== How to complete this task ==
Find the line containing "リストを表示します。 [24, 297, 95, 306]" in the entries below. Reproduce that line and each one after it to the end, exactly, with no other lines.

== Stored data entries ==

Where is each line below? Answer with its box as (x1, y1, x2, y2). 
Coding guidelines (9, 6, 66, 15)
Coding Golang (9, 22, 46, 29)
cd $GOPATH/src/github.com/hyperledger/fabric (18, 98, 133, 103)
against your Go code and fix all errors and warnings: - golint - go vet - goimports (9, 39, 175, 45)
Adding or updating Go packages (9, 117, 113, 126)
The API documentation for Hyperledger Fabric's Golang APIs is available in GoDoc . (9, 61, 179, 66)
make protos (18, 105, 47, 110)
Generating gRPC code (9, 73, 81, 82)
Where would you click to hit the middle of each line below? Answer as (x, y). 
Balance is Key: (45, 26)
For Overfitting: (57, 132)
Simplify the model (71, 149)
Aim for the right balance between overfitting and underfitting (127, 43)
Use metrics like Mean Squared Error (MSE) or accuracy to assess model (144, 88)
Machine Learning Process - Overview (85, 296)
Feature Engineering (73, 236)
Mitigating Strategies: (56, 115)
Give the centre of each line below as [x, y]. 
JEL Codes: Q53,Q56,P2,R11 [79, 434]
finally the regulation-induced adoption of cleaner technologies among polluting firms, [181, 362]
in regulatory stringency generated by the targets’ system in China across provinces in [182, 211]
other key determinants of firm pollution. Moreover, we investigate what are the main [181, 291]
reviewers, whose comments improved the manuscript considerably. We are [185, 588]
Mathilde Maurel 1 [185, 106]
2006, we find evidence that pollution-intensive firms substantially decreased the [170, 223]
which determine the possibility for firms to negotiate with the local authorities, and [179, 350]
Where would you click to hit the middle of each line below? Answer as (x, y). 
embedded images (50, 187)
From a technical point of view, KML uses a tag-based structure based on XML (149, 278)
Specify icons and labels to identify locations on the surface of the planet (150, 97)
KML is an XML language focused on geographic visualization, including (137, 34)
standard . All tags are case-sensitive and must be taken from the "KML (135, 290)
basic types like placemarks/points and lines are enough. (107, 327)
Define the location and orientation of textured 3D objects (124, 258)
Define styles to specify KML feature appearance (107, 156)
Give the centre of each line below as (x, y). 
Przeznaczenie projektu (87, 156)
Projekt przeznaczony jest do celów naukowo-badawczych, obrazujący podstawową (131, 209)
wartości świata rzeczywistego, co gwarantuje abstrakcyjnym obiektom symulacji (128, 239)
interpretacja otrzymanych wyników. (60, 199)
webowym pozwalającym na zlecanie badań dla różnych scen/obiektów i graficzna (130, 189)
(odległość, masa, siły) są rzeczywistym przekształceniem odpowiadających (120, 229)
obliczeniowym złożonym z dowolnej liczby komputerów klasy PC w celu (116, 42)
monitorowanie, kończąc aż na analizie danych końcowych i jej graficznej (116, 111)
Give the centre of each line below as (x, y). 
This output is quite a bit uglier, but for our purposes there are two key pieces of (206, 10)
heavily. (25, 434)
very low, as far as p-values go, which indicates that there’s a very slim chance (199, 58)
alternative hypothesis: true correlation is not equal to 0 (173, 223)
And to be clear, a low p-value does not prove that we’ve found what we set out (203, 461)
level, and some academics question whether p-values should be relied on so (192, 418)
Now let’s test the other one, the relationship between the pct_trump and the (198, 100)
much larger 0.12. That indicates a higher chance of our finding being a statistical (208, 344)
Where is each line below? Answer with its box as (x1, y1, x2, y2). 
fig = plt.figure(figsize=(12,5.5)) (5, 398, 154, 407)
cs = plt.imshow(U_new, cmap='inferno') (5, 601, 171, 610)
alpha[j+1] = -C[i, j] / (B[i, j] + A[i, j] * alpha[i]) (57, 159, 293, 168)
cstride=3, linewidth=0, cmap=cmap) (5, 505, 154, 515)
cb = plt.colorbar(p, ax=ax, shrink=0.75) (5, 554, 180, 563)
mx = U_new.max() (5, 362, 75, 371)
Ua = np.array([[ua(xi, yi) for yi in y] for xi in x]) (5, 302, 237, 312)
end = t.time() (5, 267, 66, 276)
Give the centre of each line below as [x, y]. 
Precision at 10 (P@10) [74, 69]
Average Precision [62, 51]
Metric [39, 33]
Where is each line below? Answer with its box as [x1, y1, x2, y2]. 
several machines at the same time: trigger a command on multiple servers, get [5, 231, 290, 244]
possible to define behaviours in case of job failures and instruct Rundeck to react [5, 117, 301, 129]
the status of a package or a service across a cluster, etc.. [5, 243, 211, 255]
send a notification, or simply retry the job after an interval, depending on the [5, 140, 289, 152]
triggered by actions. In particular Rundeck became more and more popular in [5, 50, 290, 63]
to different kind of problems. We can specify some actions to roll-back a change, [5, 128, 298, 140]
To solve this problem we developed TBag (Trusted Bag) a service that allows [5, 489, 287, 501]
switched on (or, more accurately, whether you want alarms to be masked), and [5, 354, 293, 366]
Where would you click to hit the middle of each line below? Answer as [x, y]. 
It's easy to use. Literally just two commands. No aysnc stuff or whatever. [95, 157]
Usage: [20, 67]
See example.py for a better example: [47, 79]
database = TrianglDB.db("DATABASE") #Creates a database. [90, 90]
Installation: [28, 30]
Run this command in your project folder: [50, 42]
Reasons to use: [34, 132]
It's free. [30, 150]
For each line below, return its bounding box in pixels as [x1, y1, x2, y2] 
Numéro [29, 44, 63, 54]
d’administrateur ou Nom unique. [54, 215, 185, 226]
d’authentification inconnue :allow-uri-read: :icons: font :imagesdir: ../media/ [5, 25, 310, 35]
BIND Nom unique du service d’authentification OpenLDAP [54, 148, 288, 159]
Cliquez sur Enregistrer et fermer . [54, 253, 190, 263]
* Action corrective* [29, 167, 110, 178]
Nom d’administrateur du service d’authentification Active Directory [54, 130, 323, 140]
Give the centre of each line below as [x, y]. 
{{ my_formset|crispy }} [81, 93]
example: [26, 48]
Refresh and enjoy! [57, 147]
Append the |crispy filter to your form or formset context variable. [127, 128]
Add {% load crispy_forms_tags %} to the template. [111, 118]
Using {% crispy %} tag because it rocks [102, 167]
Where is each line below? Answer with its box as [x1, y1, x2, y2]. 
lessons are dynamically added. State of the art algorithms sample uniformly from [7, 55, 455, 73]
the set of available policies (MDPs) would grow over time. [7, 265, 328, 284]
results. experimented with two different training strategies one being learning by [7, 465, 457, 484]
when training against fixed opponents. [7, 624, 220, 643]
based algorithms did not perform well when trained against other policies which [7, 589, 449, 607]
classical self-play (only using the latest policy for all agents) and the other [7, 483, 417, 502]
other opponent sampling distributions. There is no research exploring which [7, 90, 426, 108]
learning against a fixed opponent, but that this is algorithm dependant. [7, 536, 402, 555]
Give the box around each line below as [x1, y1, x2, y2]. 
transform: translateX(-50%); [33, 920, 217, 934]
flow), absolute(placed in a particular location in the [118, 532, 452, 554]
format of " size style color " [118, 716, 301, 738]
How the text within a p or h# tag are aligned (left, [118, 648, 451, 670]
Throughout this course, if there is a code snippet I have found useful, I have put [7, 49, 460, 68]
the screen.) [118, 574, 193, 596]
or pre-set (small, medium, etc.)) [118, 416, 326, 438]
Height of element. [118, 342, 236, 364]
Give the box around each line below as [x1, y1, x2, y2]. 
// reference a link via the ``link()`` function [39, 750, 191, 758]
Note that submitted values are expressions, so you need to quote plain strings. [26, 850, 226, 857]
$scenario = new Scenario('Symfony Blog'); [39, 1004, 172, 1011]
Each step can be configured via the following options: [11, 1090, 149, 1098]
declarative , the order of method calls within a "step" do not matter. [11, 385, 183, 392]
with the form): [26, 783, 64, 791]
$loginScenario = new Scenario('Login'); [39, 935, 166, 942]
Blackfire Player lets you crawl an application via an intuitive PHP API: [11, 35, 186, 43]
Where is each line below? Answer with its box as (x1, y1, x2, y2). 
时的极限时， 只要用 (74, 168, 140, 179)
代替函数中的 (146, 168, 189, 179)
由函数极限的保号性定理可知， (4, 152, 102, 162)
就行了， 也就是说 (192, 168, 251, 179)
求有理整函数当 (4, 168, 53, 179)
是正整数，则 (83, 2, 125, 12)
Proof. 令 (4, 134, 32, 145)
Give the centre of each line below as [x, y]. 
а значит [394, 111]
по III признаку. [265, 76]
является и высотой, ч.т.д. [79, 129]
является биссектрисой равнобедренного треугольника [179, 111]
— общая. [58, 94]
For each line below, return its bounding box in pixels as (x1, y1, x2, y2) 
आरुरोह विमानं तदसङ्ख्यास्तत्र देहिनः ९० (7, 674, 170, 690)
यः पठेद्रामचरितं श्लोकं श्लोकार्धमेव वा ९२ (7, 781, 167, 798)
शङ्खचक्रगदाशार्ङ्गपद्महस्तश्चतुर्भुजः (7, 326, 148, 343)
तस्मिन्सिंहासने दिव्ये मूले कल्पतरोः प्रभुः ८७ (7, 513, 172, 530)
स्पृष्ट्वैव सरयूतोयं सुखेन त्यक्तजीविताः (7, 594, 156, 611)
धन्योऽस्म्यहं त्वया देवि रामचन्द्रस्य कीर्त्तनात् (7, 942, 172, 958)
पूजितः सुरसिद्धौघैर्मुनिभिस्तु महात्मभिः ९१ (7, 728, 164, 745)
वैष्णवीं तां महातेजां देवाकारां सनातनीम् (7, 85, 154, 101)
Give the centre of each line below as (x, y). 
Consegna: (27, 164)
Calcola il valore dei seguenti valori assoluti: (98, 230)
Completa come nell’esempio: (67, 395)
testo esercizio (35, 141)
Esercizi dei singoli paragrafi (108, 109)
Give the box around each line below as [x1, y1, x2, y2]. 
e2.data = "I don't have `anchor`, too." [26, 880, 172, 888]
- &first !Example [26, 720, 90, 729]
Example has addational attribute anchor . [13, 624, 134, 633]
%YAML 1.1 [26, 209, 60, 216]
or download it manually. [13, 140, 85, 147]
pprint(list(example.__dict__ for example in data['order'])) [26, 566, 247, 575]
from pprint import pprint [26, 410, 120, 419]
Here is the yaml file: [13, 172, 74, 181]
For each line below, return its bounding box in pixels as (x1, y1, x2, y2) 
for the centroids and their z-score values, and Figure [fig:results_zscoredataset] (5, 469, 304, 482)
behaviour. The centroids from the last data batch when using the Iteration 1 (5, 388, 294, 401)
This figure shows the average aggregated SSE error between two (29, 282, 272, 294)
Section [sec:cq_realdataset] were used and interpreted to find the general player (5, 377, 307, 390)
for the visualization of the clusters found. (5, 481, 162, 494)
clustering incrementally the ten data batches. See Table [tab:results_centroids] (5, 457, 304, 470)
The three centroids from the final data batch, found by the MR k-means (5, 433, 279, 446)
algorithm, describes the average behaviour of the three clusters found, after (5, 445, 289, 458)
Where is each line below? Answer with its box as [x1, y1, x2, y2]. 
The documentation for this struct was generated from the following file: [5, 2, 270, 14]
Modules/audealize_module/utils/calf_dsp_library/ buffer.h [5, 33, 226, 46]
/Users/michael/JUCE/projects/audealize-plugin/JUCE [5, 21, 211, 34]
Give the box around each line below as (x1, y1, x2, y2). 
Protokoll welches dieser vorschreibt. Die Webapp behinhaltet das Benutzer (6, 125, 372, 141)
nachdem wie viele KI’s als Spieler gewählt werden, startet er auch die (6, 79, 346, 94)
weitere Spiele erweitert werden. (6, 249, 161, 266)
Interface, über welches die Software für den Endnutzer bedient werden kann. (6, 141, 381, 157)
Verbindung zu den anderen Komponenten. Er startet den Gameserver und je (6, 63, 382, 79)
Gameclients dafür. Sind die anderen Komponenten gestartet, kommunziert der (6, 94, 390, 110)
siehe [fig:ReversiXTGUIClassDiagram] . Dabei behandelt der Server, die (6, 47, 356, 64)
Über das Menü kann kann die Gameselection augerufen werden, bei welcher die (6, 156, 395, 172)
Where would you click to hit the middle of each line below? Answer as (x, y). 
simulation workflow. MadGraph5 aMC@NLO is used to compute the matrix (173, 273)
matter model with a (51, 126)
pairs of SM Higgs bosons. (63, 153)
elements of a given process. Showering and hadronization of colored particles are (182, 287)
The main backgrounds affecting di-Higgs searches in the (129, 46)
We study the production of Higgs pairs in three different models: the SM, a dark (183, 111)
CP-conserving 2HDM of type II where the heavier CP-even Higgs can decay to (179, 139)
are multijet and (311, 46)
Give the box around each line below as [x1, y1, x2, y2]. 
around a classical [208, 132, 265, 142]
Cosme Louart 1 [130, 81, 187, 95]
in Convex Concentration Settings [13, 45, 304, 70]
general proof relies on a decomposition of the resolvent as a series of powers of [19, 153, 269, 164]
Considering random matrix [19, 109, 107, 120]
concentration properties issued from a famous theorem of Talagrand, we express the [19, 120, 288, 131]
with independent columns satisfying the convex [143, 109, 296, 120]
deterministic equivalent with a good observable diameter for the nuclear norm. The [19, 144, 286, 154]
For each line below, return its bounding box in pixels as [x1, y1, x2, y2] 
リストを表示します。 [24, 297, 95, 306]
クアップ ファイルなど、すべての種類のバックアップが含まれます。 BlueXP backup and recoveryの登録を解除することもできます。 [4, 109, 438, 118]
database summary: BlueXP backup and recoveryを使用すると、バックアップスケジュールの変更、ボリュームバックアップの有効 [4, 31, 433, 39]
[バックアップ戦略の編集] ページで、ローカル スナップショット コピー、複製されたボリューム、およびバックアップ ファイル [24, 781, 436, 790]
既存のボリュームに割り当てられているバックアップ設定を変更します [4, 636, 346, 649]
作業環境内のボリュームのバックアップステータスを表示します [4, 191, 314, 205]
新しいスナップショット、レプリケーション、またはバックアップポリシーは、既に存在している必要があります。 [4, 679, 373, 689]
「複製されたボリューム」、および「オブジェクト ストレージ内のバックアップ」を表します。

== Exercise answer ==
リストを表示します。 [24, 297, 95, 306]
クアップ ファイルなど、すべての種類のバックアップが含まれます。 BlueXP backup and recoveryの登録を解除することもできます。 [4, 109, 438, 118]
database summary: BlueXP backup and recoveryを使用すると、バックアップスケジュールの変更、ボリュームバックアップの有効 [4, 31, 433, 39]
[バックアップ戦略の編集] ページで、ローカル スナップショット コピー、複製されたボリューム、およびバックアップ ファイル [24, 781, 436, 790]
既存のボリュームに割り当てられているバックアップ設定を変更します [4, 636, 346, 649]
作業環境内のボリュームのバックアップステータスを表示します [4, 191, 314, 205]
新しいスナップショット、レプリケーション、またはバックアップポリシーは、既に存在している必要があります。 [4, 679, 373, 689]
「複製されたボリューム」、および「オブジェクト ストレージ内のバックアップ」を表します。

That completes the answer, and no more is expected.